Указав кнутовищем вознице первой телеги направление, запорожец пропустил обоз мимо и вернулся ко мне.
— Слышь, Петро… — начал не совсем уверенно. — Не в сечевых правилах новику допрос учинять — захочет человек, сам обо всем расскажет. Дела его важнее слов, но — коль уж нас доля свела вместе, позволь все же спросить?..
Полупуд дождался моего кивка и продолжил:
— Можешь объяснить, откуда ты такой несуразный выискался? Вот гляжу я на тебя — и, право слово, диву даюсь… Ничегошеньки, как следует, не умеешь. И в то же время — вижу: знаешь, что и когда надлежит делать. Но как не своими руками, а будто с чужих слов запомнил…
«Знал бы ты, друг Василий, насколько точно подметил, сам бы удивился. Потому что я реально обо всем, что сейчас делаю, знаю либо из книг, либо из телевизора… И только самую малость — такую как костер разжечь без спичек или как лошадь оседлать — освоил в вылазках на природу. Когда отец приезжал в отпуск и вытаскивал нас с матерью, как он выражался: «воздухом подышать».

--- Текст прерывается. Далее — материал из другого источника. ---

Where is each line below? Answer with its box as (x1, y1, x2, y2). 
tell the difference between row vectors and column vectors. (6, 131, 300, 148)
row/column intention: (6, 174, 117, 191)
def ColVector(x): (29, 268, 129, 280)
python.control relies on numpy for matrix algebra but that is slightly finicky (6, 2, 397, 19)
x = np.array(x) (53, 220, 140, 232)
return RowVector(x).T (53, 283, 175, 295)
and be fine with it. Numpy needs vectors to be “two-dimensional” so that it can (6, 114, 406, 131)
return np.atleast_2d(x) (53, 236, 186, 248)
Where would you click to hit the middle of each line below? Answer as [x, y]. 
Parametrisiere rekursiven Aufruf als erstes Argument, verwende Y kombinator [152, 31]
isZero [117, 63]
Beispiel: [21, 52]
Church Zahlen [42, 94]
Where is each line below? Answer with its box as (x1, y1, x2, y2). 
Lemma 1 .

Вот только, именно правду, которую говорить сладостно и приятно, я казаку рассказать не могу. Дикое Поле не обезумевшая от охоты на ведьм Европа, но и здесь разных колдунов-демонов вряд ли хлебом-солью привечают. Немедленно топить или жечь меня, скорее всего, не станут, зато отношение изменится и к гадалке не ходить. Был, хоть и ущербным, но своим… Стану — чужаком. Непонятным, непредсказуемым, а от того таящим в себе опасность. И на доверие, права не имеющим. Невзирая на заслуги… По меньшей мере, пока на все стопитсот процентов не докажу свою лояльность.

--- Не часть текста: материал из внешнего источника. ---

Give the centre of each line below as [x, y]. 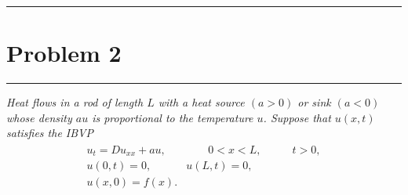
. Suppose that [297, 117]
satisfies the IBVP [50, 133]
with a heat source [201, 102]
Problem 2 [64, 53]
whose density [39, 117]
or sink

Пришлось ограничиться пожиманием плеч и сокрушенным покачиванием головы. Удрученность даже изображать не понадобилось, само собой получилось. Вину-то свою перед запорожцем я по-настоящему чувствовал.

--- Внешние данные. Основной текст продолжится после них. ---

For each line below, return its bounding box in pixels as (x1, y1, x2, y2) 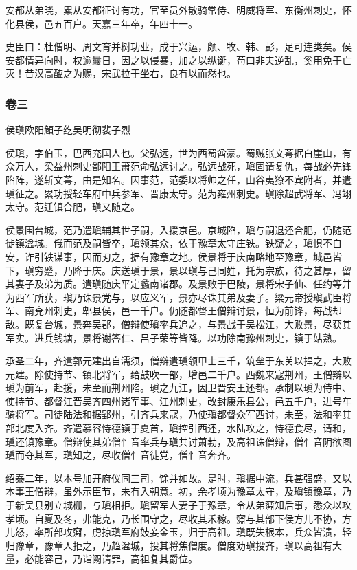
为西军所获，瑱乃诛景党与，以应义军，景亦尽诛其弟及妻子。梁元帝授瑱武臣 (5, 289, 342, 304)
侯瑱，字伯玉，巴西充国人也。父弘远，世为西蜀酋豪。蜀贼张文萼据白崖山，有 (5, 145, 352, 160)
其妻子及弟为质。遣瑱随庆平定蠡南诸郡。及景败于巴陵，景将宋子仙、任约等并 (5, 276, 352, 291)
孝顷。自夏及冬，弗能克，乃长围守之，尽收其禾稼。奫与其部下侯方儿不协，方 (5, 511, 352, 525)
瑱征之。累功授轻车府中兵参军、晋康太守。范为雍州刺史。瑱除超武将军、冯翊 (5, 186, 352, 200)
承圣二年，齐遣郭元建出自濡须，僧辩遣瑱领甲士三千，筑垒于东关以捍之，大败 (5, 353, 352, 368)
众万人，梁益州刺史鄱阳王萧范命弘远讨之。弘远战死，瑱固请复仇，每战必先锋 (5, 159, 352, 173)
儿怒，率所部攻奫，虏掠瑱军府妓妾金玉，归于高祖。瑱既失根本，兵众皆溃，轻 (5, 525, 352, 539)
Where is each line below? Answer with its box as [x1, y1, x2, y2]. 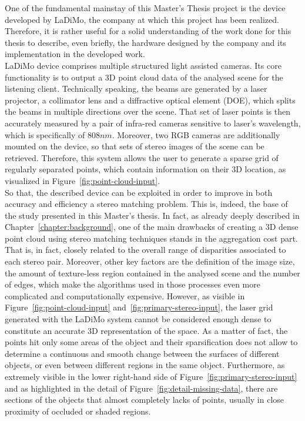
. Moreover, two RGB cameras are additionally [112, 128, 280, 141]
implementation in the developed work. [5, 48, 145, 60]
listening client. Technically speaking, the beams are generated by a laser [5, 82, 267, 95]
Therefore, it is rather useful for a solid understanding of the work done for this [5, 25, 291, 37]
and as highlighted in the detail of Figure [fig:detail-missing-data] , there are [5, 382, 278, 394]
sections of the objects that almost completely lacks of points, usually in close [5, 393, 284, 406]
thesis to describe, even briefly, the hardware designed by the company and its [5, 36, 286, 48]
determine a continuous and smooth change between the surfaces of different [5, 347, 280, 359]

— Не знаю, Василий… Ничего не помню… Ни где жил, ни что делал… Ни как здесь… вернее, у той вербы, на берегу реки, ну, где тебя… — тут замялся, неправильно это. Получается, что намеренно напоминаю о услуге ему оказанной. — В общем, верь — не верь, а не кажи: брешешь… Порой, щелкнет что-то в голове… Возникнет смутное видение… Но пока соберусь присмотреться повнимательнее — глядь, а уже и нет перед глазами ничего. Было — не было?.. Словно марево мелькнуло и пропало. Поди разбери, что там почудилось…
— Да, хлопец, видать, крепко тебя по макитре приложили… — посочувствовал запорожец и тут же прибавил веселее. — Ну, ничего. Не бери в голову… Не так страшен черт, как его малюнок. Давно ли немой был — а вот уже вспомнил, как разговаривать. Глядишь, со временем и остальное образуется. Ан нет — и это не беда. Обучишься заново. Была бы охота…
Запорожец подмигнул.
— И не тушуйся, Петро. За порогами народ тертый да битый… всякое да разное видали. Так что Сечь-матушку даже седобородым новиком не удивишь, не то что парубком. Тем более, таким геройским.
Полупуд помолчал немного, поигрывая поводом, и неожиданно прибавил:
— А знаешь что, Петро… Я не позабыл, кому жизнью обязан... Так что, если не возражаешь, приставай ко мне в казацкую науку. Обучу всему, что сам умею. Задаром, без услужения. Как младшего брата… Согласен?
Глядя в честное, открытое лицо казака, видя его искренние глаза, мне непроизвольно подумалось: как же много люди растеряли по пути цивилизации. Да спаси я от смерти какого-нибудь современника, особенно из богатеев — зуб даю, большинство даже спасибо не сказали б. Максимум — денег сунули. Если еще окончательно на паранойю не подсели. А то, вполне реально, вместо благодарности, заимел бы нешуточный менингит от евойной службы безопасности. Типа, кто подослал? С какой целью в доверие втираешься? А там включилось бы золотое правило спокойной жизни всех «властьимеющих» и тех, кто им ее обеспечивает: «Нет человека — нет проблемы».